TASK DIRECTIONS |
In this exercise, the entries below include pictures. Repeat exactly the lines from the line with "Warnings in Augusthttp://t.co/prxIGUJ8hQ" to the line with "9. Datum Recruitment", including both, but without the pictures.

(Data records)
————————

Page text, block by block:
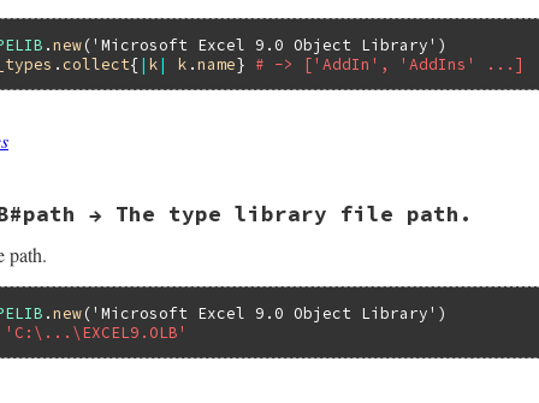
.new('Microsoft Excel 9.0 Object Library'
. collect{|k| k .name} # -> ['AddIn', 'AddIns' ...]
= NULL;
rb_ary_new();
classes);
→ The type library file path.
path.
.new('Microsoft Excel 9.0 Object Library'
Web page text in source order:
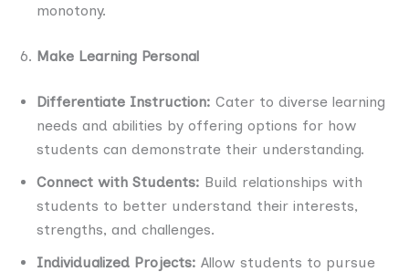
monotony.
Make Learning Personal
Differentiate Instruction: Cater to diverse learning
needs and abilities by offering options for how
students can demonstrate their understanding.
Connect with Students: Build relationships with
students to better understand their interests,
strengths, and challenges.
Individualized Projects: Allow students to pursue
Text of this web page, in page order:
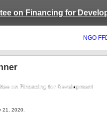
on Financing for
NGO
21, 2020.
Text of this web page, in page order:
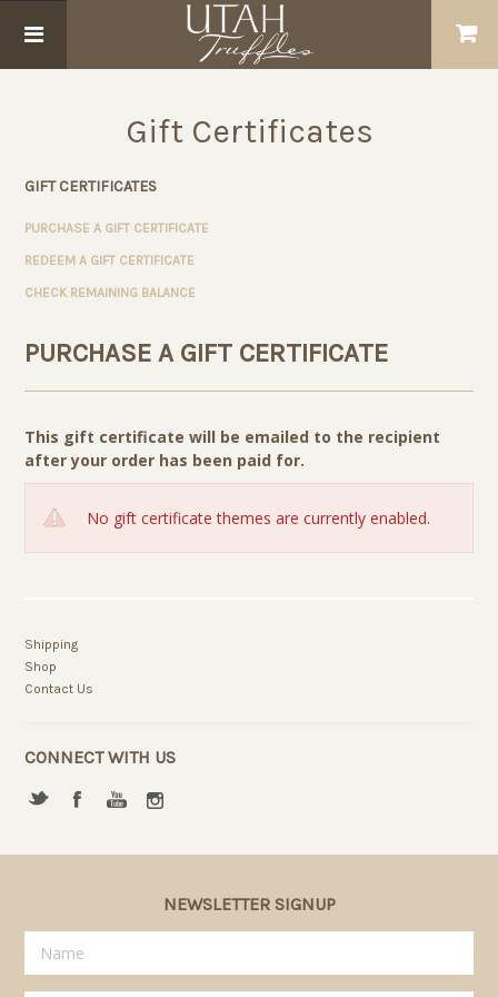
Gift Certificates
GIFT CERTIFICATES
PURCHASE A GIFT CERTIFICATE
REDEEM A GIFT CERTIFICATE
CHECK REMAINING BALANCE
PURCHASE A GIFT CERTIFICATE
This gift certificate will be emailed to the recipient
after your order has been paid for.
No gift certificate themes are currently enabled.
Shipping
Shop
Contact Us
CONNECT WITH US
NEWSLETTER SIGNUP
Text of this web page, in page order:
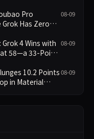
Pro
Has Zero
08-09
4 Wins with
58—a 33-Point
08-09
10.2 Points
in Material
08-09
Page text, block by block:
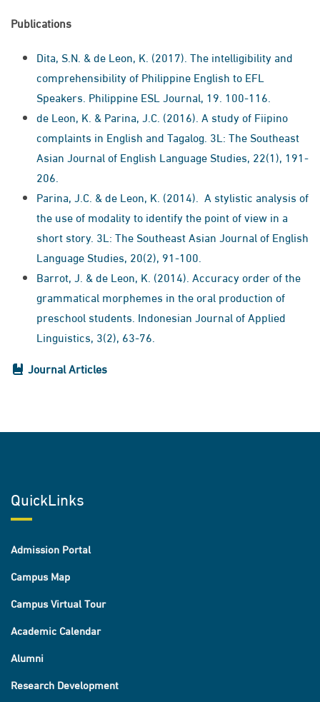
Publications
Dita, S.N. & de Leon, K. (2017). The intelligibility and
comprehensibility of Philippine English to EFL
Speakers. Philippine ESL Journal, 19. 100-116.
de Leon, K. & Parina, J.C. (2016). A study of Fiipino
complaints in English and Tagalog. 3L: The Southeast
Asian Journal of English Language Studies, 22(1), 191-
206.
Parina, J.C. & de Leon, K. (2014). A stylistic analysis of
the use of modality to identify the point of view in a
short story. 3L: The Southeast Asian Journal of English
Language Studies, 20(2), 91-100.
Barrot, J. & de Leon, K. (2014). Accuracy order of the
grammatical morphemes in the oral production of
preschool students. Indonesian Journal of Applied
Linguistics, 3(2), 63-76.
Journal Articles
QuickLinks
Admission Portal
Campus Map
Campus Virtual Tour
Academic Calendar
Alumni
Research Development
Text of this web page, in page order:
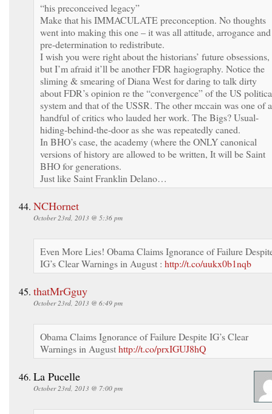
“his preconceived legacy”
Make that his IMMACULATE preconception. No thoughts
went into making this one – it was all attitude, arrogance
pre-determination to redistribute.
I wish you were right about the historians’ future obsessions,
but I’m afraid it’ll be another FDR hagiography. Notice the
sliming & smearing of Diana West for daring to talk dirty
about FDR’s opinion re the “convergence” of the US
system and that of the USSR. The other mccain was one of a
handful of critics who lauded her work. The Bigs? Usual-
hiding-behind-the-door as she was repeatedly caned.
In BHO’s case, the academy (where the ONLY canonical
versions of history are allowed to be written, It will be Saint
BHO for generations.
Just like Saint Franklin Delano…
NCHornet
October 23rd, 2013 @ 5:36 pm
Even More Lies! Obama Claims Ignorance of Failure
IG’s Clear Warnings in August : http://t.co/uukx0b1nqb
thatMrGguy
October 23rd, 2013 @ 6:49 pm
Obama Claims Ignorance of Failure Despite IG’s Clear
Warnings in Augusthttp://t.co/prxIGUJ8hQ
La Pucelle
October 23rd, 2013 @ 7:00 pm
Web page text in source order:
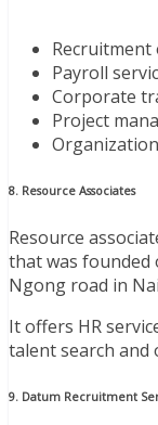
Payroll
Corporate
Project
8. Resource Associates
Resource
that was founded
Ngong road in
It offers HR
talent search and
9. Datum Recruitment
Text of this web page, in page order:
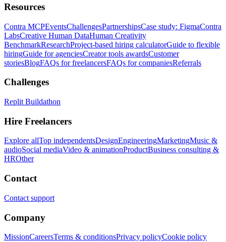
Resources
Contra MCPEventsChallengesPartnershipsCase study: FigmaContra
LabsCreative Human DataHuman Creativity
BenchmarkResearchProject-based hiring calculatorGuide to flexible
hiringGuide for agenciesCreator tools awardsCustomer
storiesBlogFAQs for freelancersFAQs for companiesReferrals
Challenges
Replit Buildathon
Hire Freelancers
Explore allTop independentsDesignEngineeringMarketingMusic &
audioSocial mediaVideo & animationProductBusiness consulting &
HROther
Contact
Contact support
Company
MissionCareersTerms & conditionsPrivacy policyCookie policy
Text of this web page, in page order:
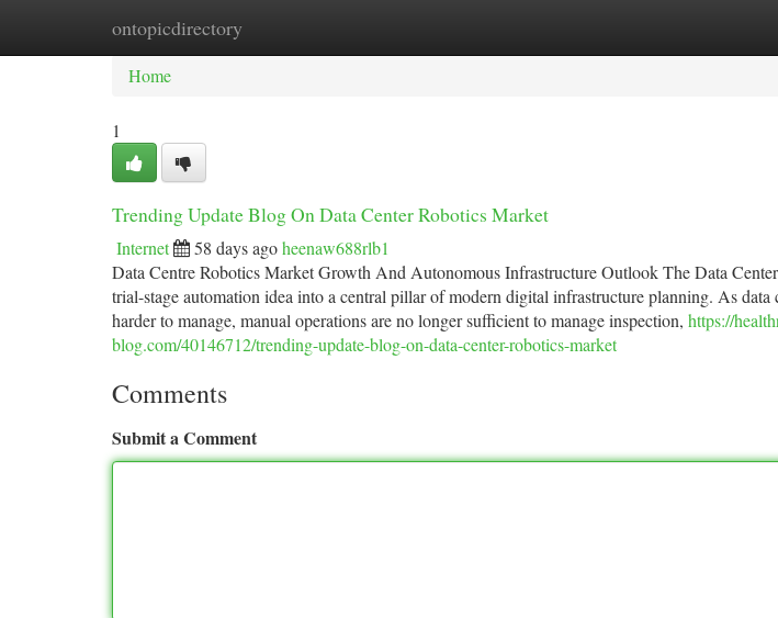
ontopicdirectory
Home New Site Listings
Home
1
Trending Update Blog On Data Center Robotics Market
Internet 58 days agoheenaw688rlb1
Data Centre Robotics Market Growth And Autonomous Infrastructure Outlook The Data
trial-stage automation idea into a central pillar of modern digital infrastructure planning. As data
harder to manage, manual operations are no longer sufficient to manage inspection, https://
blog.com/40146712/trending-update-blog-on-data-center-robotics-market
Comments
Submit a Comment
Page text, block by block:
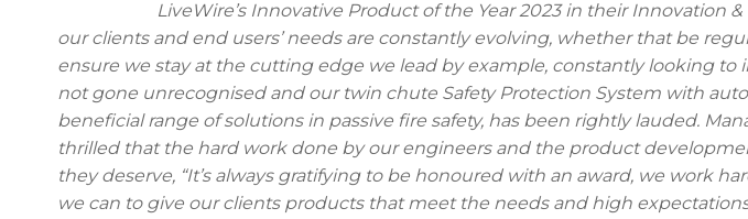
LiveWire’s Innovative Product of the Year 2023 in their Innovation
our clients and end users’ needs are constantly evolving, whether that be
ensure we stay at the cutting edge we lead by example, constantly looking to
not gone unrecognised and our twin chute Safety Protection System with
beneficial range of solutions in passive fire safety, has been rightly lauded.
thrilled that the hard work done by our engineers and the product
they deserve, “It’s always gratifying to be honoured with an award, we work
we can to give our clients products that meet the needs and high
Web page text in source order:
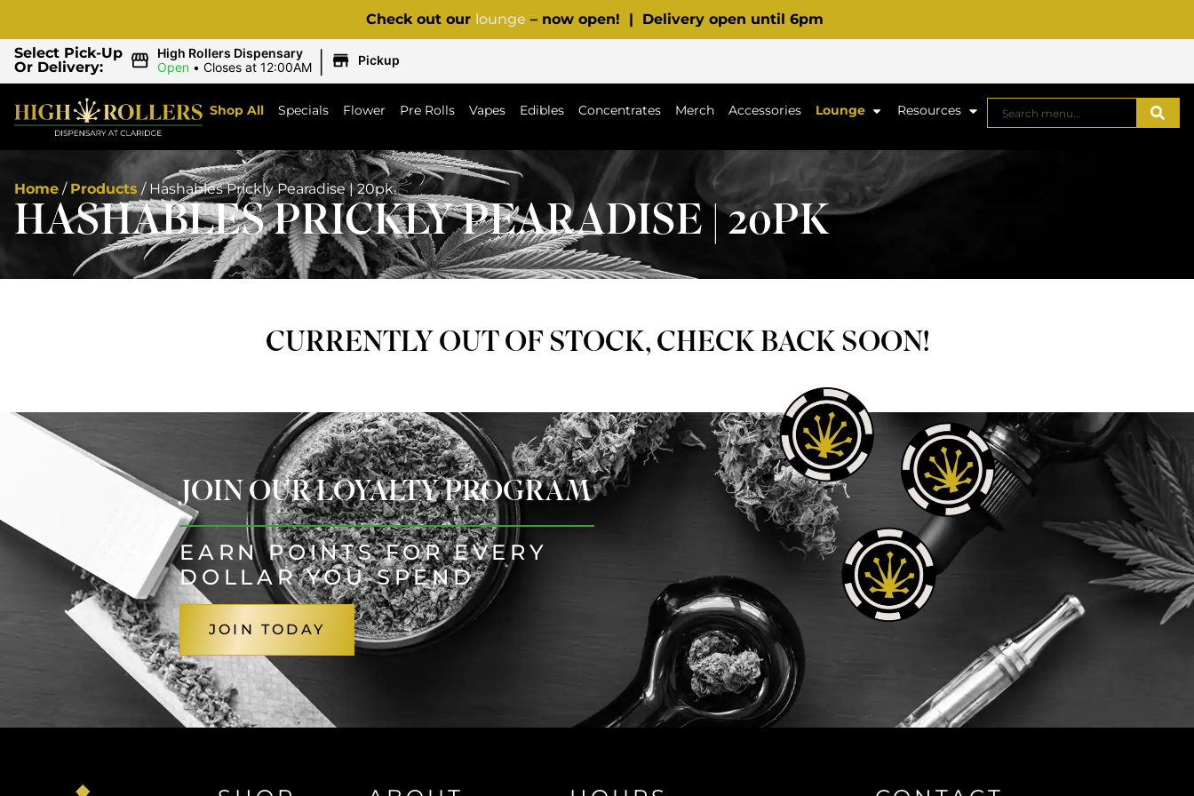
Check out our lounge – now open! | Delivery open until 6pm
Select Pick-Up
Or Delivery:
High Rollers Dispensary
Open • Closes at 12:00AM | Pickup
Shop All Specials Flower Pre Rolls Vapes Edibles Concentrates Merch Accessories Lounge Resources
Home / Products / Hashables Prickly Pearadise | 20pk
HASHABLES PRICKLY PEARADISE | 20PK
CURRENTLY OUT OF STOCK, CHECK BACK SOON!
JOIN OUR LOYALTY PROGRAM
EARN POINTS FOR EVERY
DOLLAR YOU SPEND
JOIN TODAY
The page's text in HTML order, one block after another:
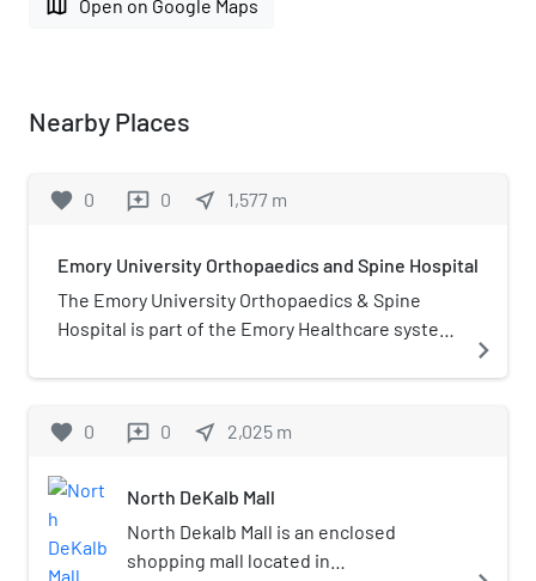
map Open on Google Maps
Nearby Places
favorite 0 reviews 0 near_me 1,577 m
Emory University Orthopaedics and Spine Hospital
The Emory University Orthopaedics & Spine
Hospital is part of the Emory Healthcare system.
the intersection of Interstate 285 and
United States, and is staffed by full-time Emory
physicians. The hospital, which does not have
an emergency department, specializes in
inpatient orthopedics and spine operations.
navigate_next
favorite 0 reviews 0 near_me 2,025 m
North DeKalb Mall
North Dekalb Mall is an enclosed
shopping mall located in
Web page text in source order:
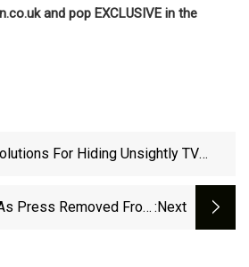
and pop EXCLUSIVE in the
For Hiding Unsightly TV
Press Removed From :next
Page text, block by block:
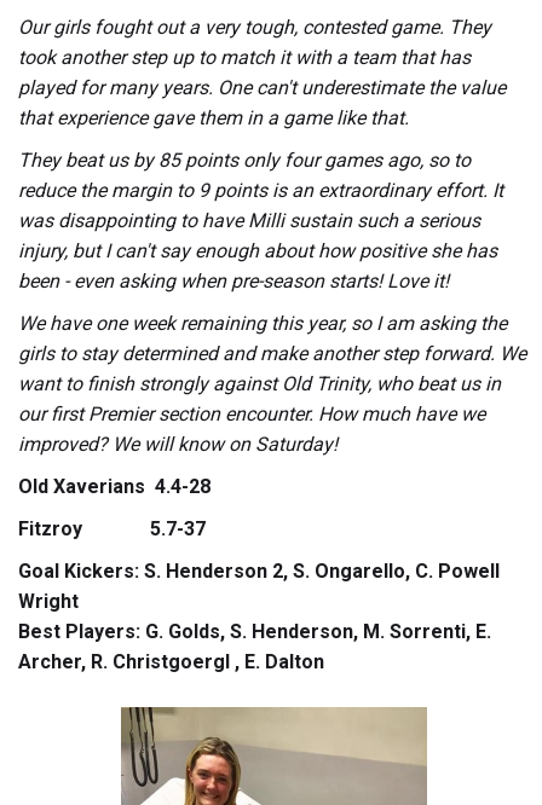
Our girls fought out a very tough, contested game. They
took another step up to match it with a team that has
played for many years. One can't underestimate the value
that experience gave them in a game like that.
They beat us by 85 points only four games ago, so to
reduce the margin to 9 points is an extraordinary effort. It
was disappointing to have Milli sustain such a serious
injury, but I can't say enough about how positive she has
been - even asking when pre-season starts! Love it!
We have one week remaining this year, so I am asking the
girls to stay determined and make another step forward. We
want to finish strongly against Old Trinity, who beat us in
our first Premier section encounter. How much have we
improved? We will know on Saturday!
Old Xaverians 4.4-28
Fitzroy 5.7-37
Goal Kickers: S. Henderson 2, S. Ongarello, C. Powell
Wright
Best Players: G. Golds, S. Henderson, M. Sorrenti, E.
Archer, R. Christgoergl , E. Dalton
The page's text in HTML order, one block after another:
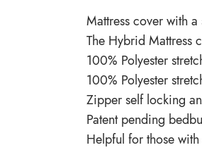
Mattress cover with
The Hybrid Mattress
100% Polyester
100% Polyester
Zipper self locking
Patent pending
Helpful for those
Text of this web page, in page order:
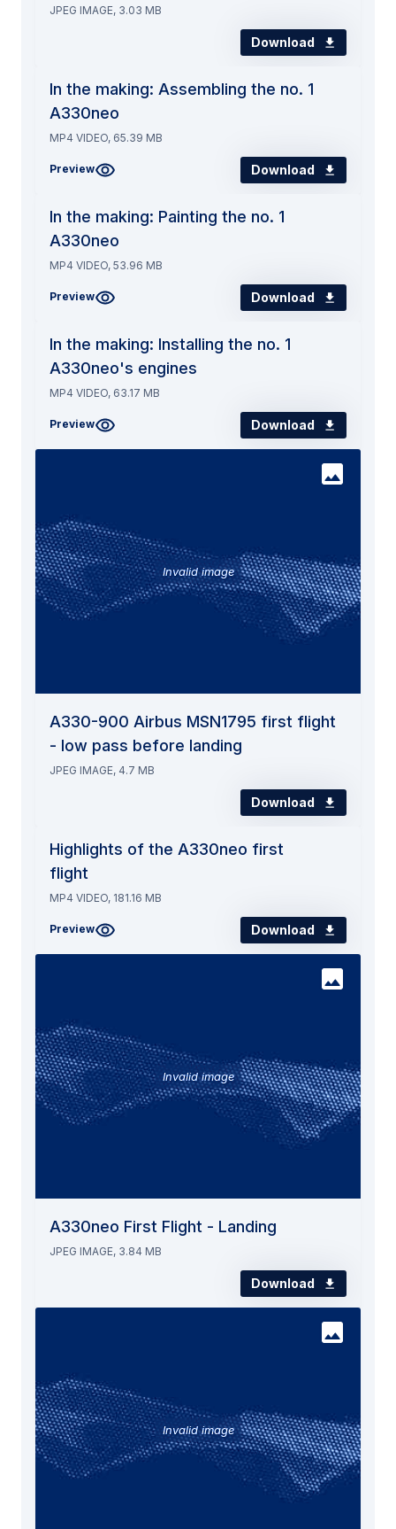
JPEG IMAGE, 3.03 MB
Download
In the making: Assembling the no. 1
A330neo
MP4 VIDEO, 65.39 MB
Preview Download
In the making: Painting the no. 1
A330neo
MP4 VIDEO, 53.96 MB
Preview Download
In the making: Installing the no. 1
A330neo's engines
MP4 VIDEO, 63.17 MB
Preview Download
Invalid image
A330-900 Airbus MSN1795 first flight
- low pass before landing
JPEG IMAGE, 4.7 MB
Download
Highlights of the A330neo first
flight
MP4 VIDEO, 181.16 MB
Preview Download
Invalid image
A330neo First Flight - Landing
JPEG IMAGE, 3.84 MB
Download
Invalid image
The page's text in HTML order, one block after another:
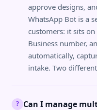
approve designs,
WhatsApp Bot is a
customers: it sits
Business number,
automatically,
intake. Two
? Can I manage
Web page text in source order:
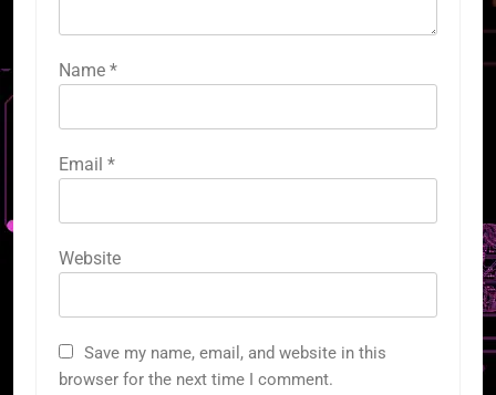
Name *
Email *
Website
Save my name, email, and website in this
browser for the next time I comment.
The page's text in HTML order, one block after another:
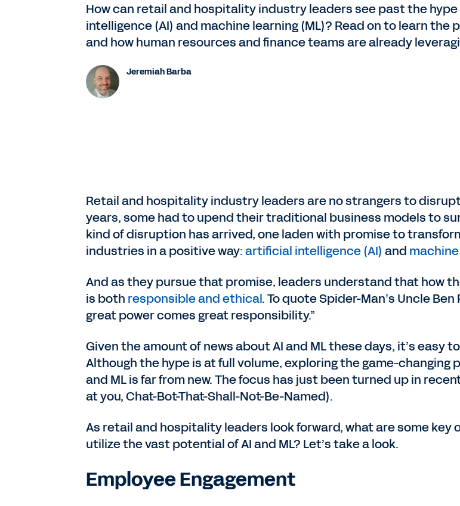
How can retail and hospitality industry leaders see past the
intelligence (AI) and machine learning (ML)? Read on to learn
and how human resources and finance teams are already
Jeremiah Barba
Retail and hospitality industry leaders are no strangers to
years, some had to upend their traditional business models to
kind of disruption has arrived, one laden with promise to
industries in a positive way:artificial intelligence (AI) and
And as they pursue that promise, leaders understand that how
is both responsible and ethical. To quote Spider-Man’s Uncle Ben
great power comes great responsibility.”
Given the amount of news about AI and ML these days, it’s easy
Although the hype is at full volume, exploring the game-changing
and ML is far from new. The focus has just been turned up in
at you, Chat-Bot-That-Shall-Not-Be-Named).
As retail and hospitality leaders look forward, what are some
utilize the vast potential of AI and ML? Let’s take a look.
Employee Engagement
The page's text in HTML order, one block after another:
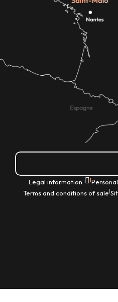
Legal information |
Terms and conditions of sale|
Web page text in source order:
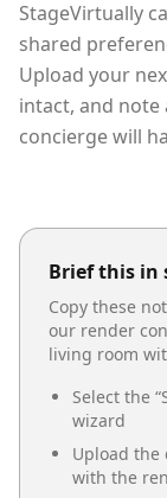
StageVirtually
shared
Upload your
intact, and
concierge will
Brief this in
Copy these
our render
living room
Select the “
wizard
Upload
with the
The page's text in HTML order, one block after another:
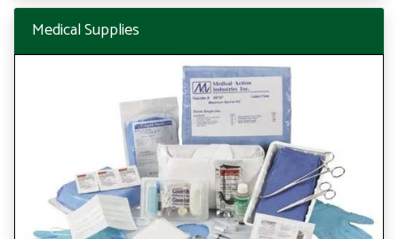
Medical Supplies

————————

SOLUTION TO THIS TASK |
Warnings in Augusthttp://t.co/prxIGUJ8hQ
La Pucelle
October 23rd, 2013 @ 7:00 pm
Web page text in source order:
Payroll
Corporate
Project
8. Resource Associates
Resource
that was founded
Ngong road in
It offers HR
talent search and
9. Datum Recruitment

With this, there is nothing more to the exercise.